Help with coroutine-based state machines?

Tue Jun 3 05:26:55 EDT 2003

[Alan spends the weekend upgrading an old laptop, so he can look at
this stuff in the comfort of the garden, which was bathed in glorious
sunshine for the entirety of the Irish Bank Holiday weekend B-). He
also prints and reads the writings of Christian Tismer[1], David
Mertz[2,3] and the Timbot[4,5], in relation to generators,
coroutines, continuations, pseudo/weightless/micro-threads, etc].

Steven Taschuk wrote:

[
 Lots of great stuff which illustrates the problems of calling from
 generator/coroutine code to functional code and vice versa.
]

I now understand. Thanks for taking the time to explain.

Thanks to your clear examples, I now picture coroutines in the
following way (which I hope is correct :-).

1. The "traditional" function/method call paradigm builds a stack
frame every time a function/method is called. Since this stack frame
holds the references to the local variables for the function/method,
it must be destroyed and collected if memory is not to be "leaked".
The only time when the stack frame can be destroyed is when the
references it contains are no longer required: i.e. after the
instance of the function/method call has finished.

2. The only method by which the "traditional" function call can
invoke another "traditional" function/method call is to call it
"recursively", thus causing the construction of another stack frame.
There is no mechanism for it to "substitute" the stack frame of the
called function "in place of" its own stack frame. (Although I
believe that Stackless can do this, after much rewriting and
reinvention of truth :-).

3. Because all "traditional" function/method calls, involve the
creation and eventual destruction of a stack frame, I label the space
in which they operate "Linear stack space".

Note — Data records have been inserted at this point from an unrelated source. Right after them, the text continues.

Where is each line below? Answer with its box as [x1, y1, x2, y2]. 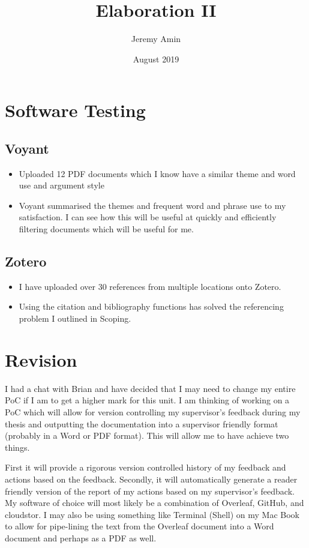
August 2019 [133, 52, 179, 65]
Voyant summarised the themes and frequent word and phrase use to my [19, 199, 286, 211]
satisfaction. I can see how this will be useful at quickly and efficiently [19, 211, 277, 223]
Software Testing [5, 98, 146, 122]
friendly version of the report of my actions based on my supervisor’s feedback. [5, 484, 295, 497]
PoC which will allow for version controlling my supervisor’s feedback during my [5, 405, 301, 418]
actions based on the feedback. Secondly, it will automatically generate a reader [5, 472, 298, 485]
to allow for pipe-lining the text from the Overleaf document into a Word [5, 520, 274, 532]
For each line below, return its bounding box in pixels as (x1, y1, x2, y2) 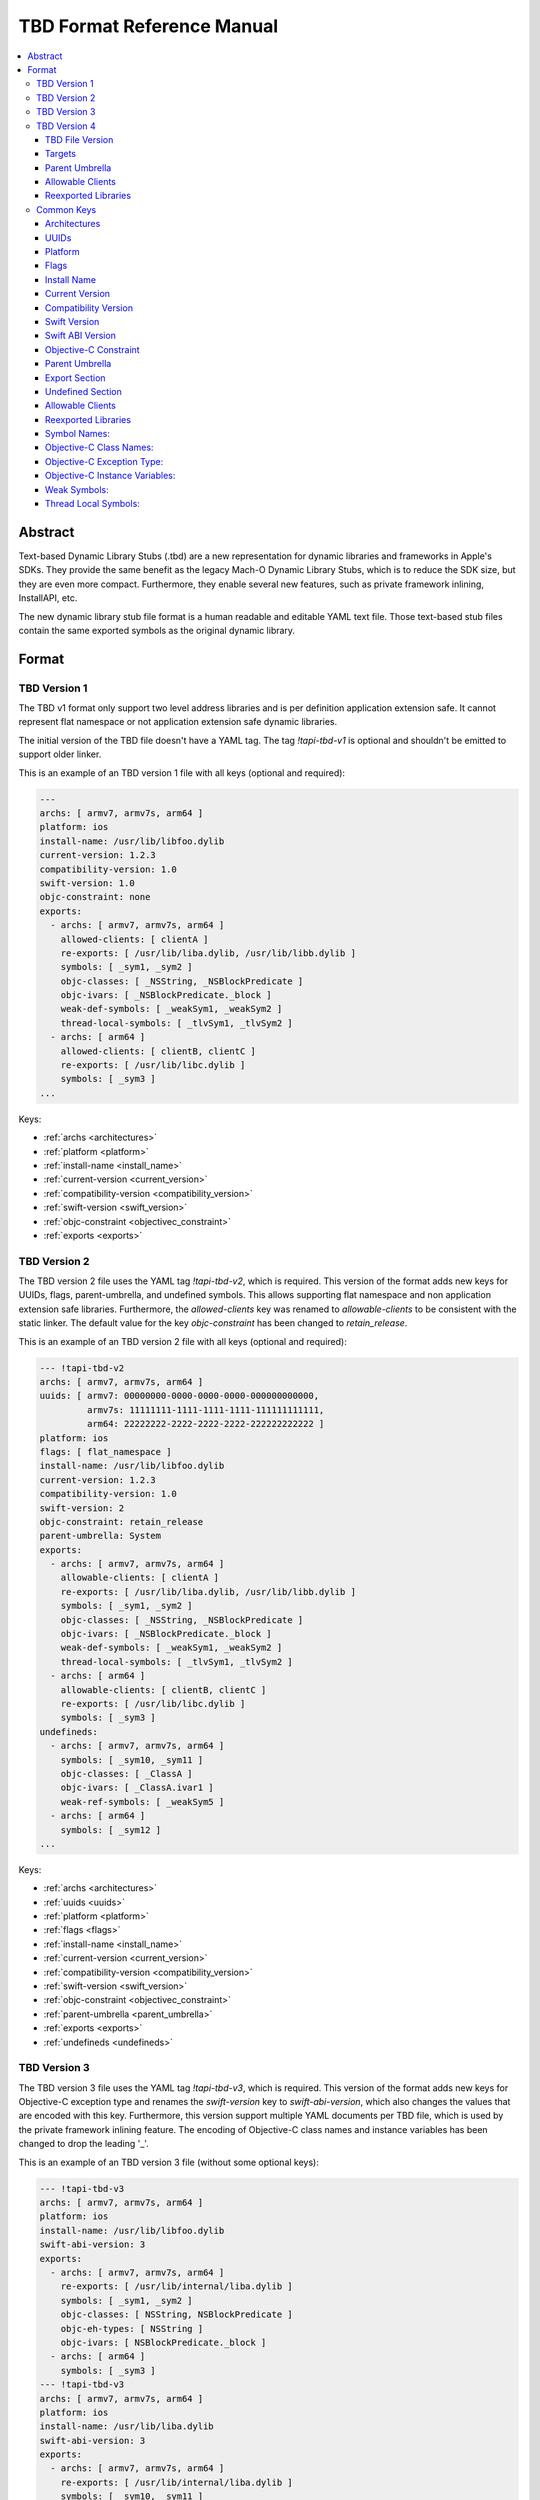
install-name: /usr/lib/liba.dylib (39, 2421, 214, 2432)
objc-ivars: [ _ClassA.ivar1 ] (60, 1782, 214, 1794)
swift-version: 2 (39, 1502, 125, 1514)
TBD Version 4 (36, 120, 97, 132)
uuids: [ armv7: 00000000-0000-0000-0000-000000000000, (39, 1390, 320, 1402)
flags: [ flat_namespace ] (39, 1446, 172, 1457)
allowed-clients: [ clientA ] (60, 933, 209, 945)
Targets (45, 148, 77, 160)
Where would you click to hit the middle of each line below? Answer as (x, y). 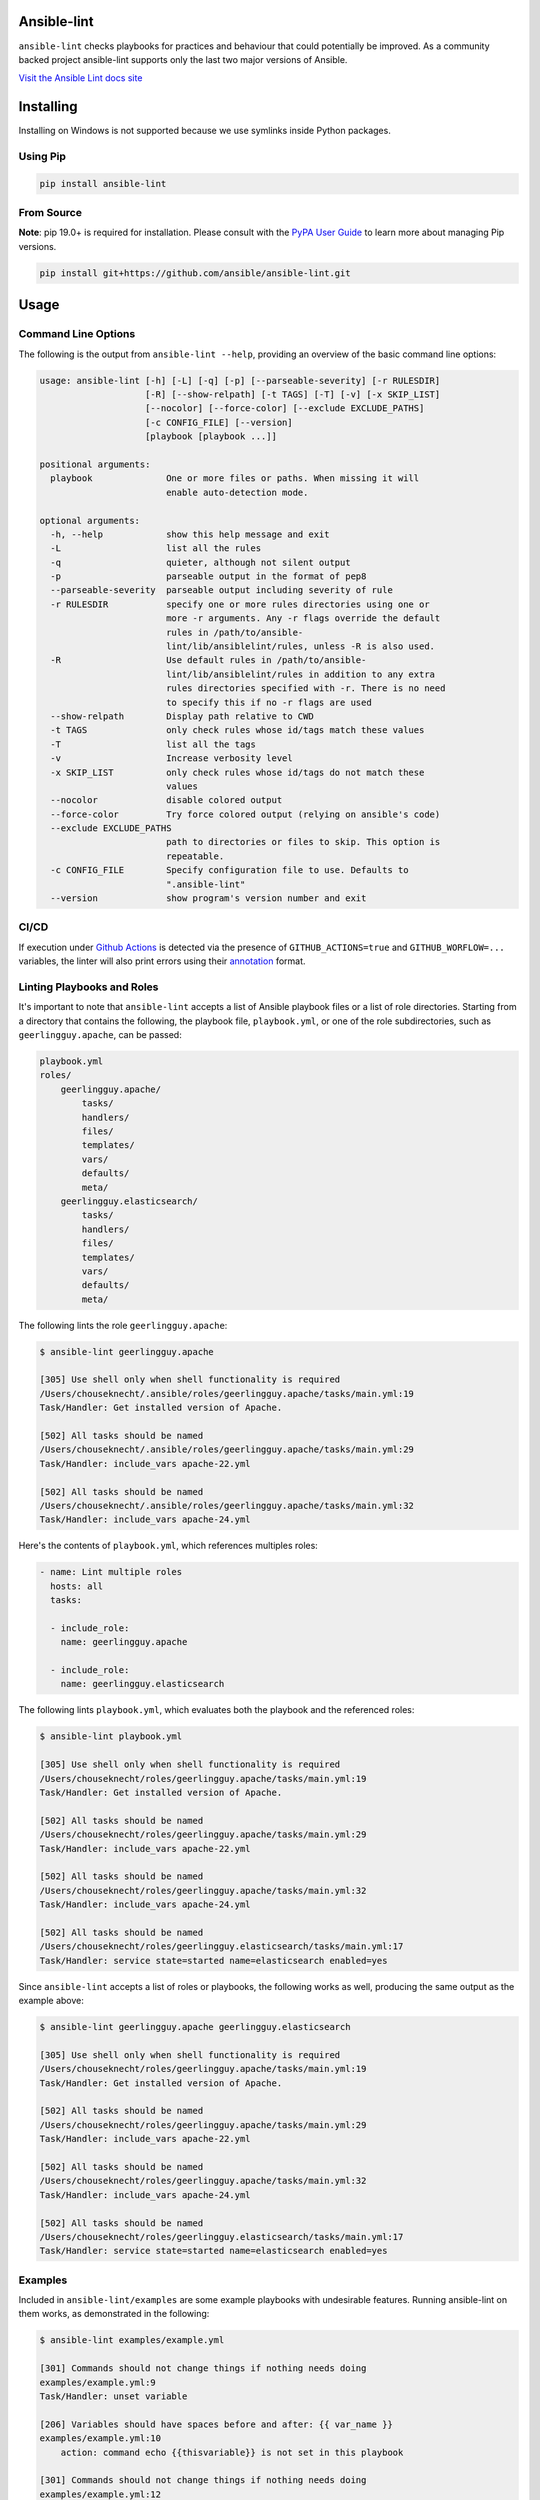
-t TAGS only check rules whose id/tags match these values (237, 730)
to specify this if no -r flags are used (268, 702)
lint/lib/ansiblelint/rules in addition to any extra (300, 674)
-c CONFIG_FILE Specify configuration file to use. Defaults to (229, 870)
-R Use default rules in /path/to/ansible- (208, 660)
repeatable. (195, 856)
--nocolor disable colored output (166, 800)
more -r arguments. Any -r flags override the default (303, 618)
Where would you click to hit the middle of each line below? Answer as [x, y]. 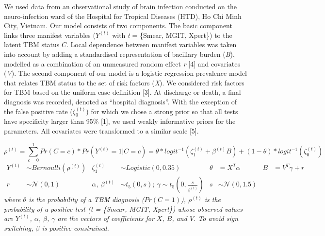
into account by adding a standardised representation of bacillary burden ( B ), [119, 54]
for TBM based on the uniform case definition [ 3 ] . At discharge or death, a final [122, 92]
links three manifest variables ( [50, 35]
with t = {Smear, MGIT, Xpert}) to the [172, 35]
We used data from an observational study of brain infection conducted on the [120, 6]
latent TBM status [32, 44]
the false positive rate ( [38, 111]
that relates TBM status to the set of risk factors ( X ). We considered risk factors [124, 82]
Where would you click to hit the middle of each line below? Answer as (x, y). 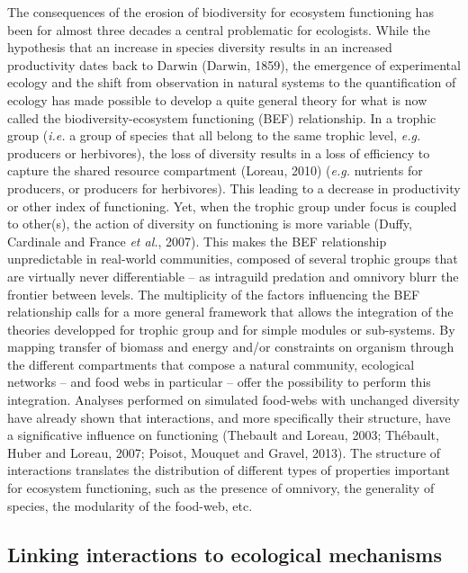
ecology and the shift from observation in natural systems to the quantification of (232, 82)
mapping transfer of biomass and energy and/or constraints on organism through (231, 347)
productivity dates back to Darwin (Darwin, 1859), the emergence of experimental (234, 64)
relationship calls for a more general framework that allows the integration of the (230, 312)
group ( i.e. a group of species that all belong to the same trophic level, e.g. (214, 135)
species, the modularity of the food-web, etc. (130, 505)
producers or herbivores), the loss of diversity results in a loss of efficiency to (219, 152)
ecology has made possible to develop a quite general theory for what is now (217, 99)
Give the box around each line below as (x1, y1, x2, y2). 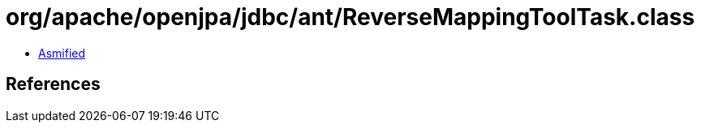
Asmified (38, 45, 86, 60)
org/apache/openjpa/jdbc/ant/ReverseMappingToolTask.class (6, 3, 695, 31)
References (6, 74, 101, 95)
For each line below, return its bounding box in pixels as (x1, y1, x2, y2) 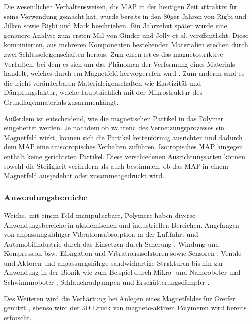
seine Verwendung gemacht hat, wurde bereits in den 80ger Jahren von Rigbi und (4, 11, 247, 21)
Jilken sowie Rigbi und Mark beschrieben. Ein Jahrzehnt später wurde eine (4, 20, 227, 31)
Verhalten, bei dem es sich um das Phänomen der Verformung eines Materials (4, 58, 235, 69)
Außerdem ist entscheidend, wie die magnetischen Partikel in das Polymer (4, 113, 223, 123)
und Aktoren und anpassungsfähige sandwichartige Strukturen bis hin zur (4, 257, 224, 268)
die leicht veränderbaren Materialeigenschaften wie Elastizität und (4, 77, 201, 88)
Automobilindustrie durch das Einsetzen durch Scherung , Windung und (4, 238, 219, 249)
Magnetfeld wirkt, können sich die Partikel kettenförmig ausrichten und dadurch (4, 132, 243, 142)
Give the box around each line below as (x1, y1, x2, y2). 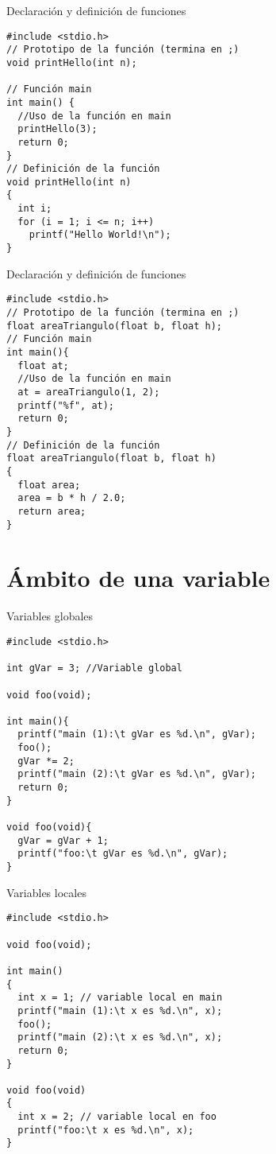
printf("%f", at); (17, 399, 115, 411)
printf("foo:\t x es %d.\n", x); (17, 1124, 194, 1136)
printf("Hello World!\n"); (29, 229, 171, 241)
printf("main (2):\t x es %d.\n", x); (17, 1032, 223, 1043)
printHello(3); (17, 123, 98, 135)
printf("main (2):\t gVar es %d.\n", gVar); (17, 768, 256, 780)
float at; (17, 359, 69, 371)
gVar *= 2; (17, 755, 75, 767)
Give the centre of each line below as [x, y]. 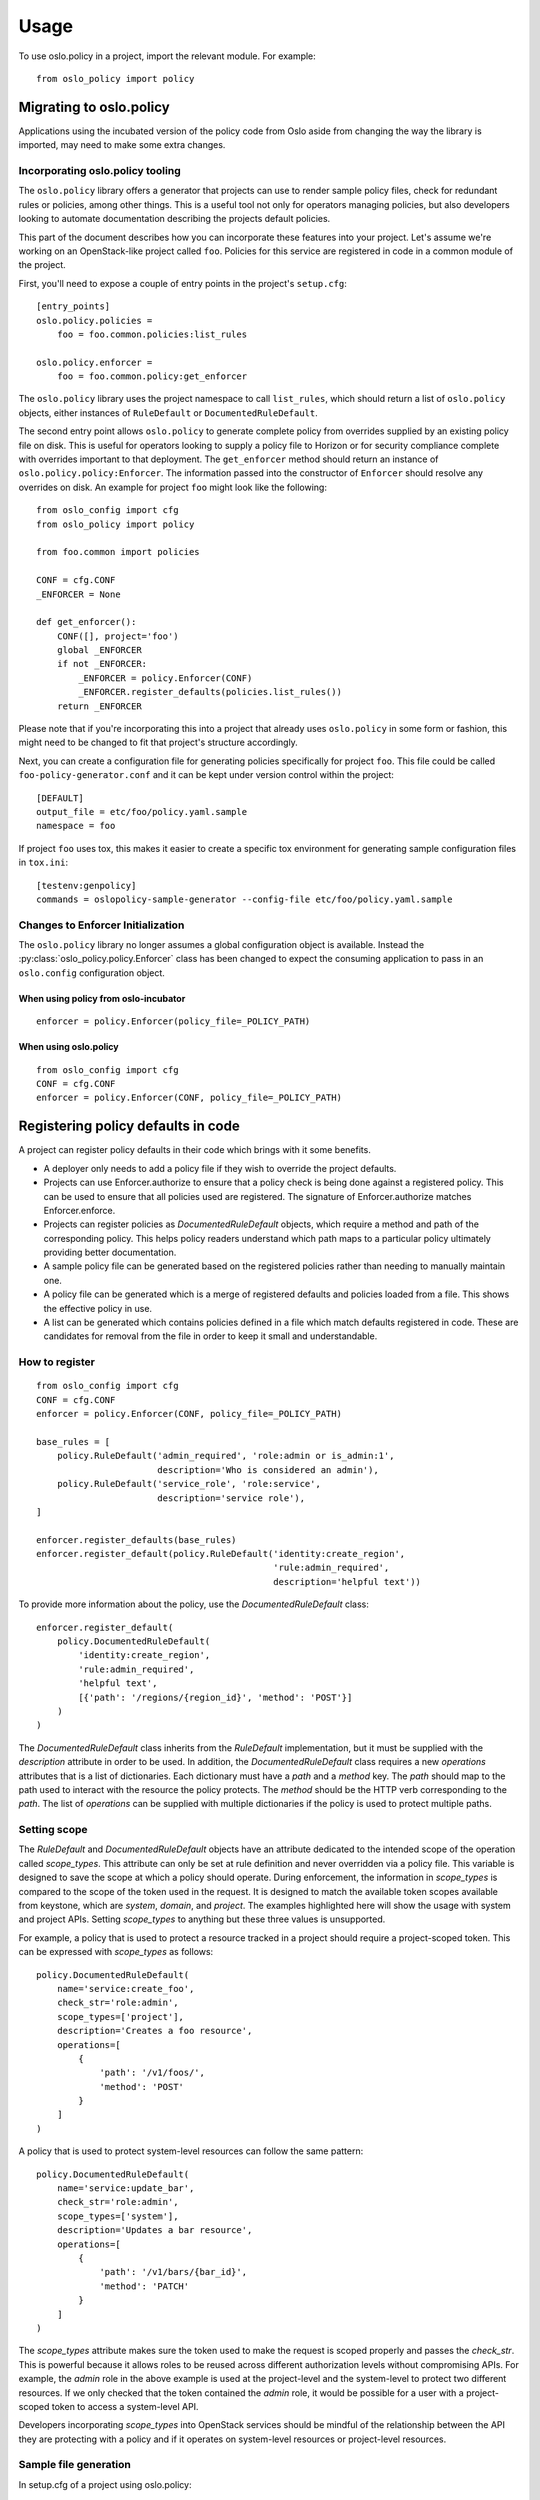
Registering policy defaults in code [129, 1126]
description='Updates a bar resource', [154, 2230]
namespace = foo [76, 826]
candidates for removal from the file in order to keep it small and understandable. [210, 1336]
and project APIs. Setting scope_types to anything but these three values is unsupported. [202, 1919]
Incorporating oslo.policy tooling [99, 170]
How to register [56, 1362]
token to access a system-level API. [125, 2406]
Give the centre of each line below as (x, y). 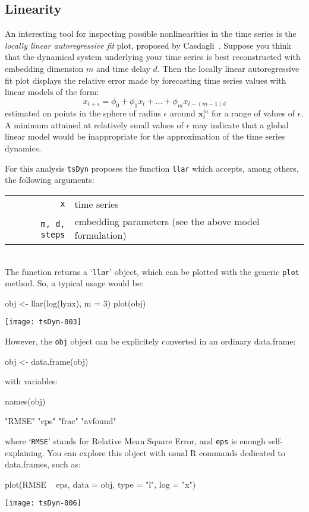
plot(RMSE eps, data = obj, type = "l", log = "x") (100, 484)
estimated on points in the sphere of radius (83, 113)
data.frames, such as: (43, 464)
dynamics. (23, 148)
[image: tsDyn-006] (43, 503)
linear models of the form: (52, 92)
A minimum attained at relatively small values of (94, 124)
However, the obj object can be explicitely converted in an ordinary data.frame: (150, 341)

4. There is another space, which I call "Generator space". When a
call is made into "Generator space", a stack frame is not
constructed: at least not every time. Instead, a resumable and
persistent stack frame is "resumed": this "resumable stack frame" was
created once, sometime in the past: it is termed, in current python
terminology, the generator-iterator.

5. When the code in "Generator space" (i.e. the generator-iterator)
is called, it resumes immediately after where it last 'yield'ed, and
continues until it 'yield's again, or returns or excepts. When it
'yield's, two things happen. A: The resumable stack frame is
"frozen", so that it can later be resumed again. and B: A python
object, which may be None, is transferred back to the caller.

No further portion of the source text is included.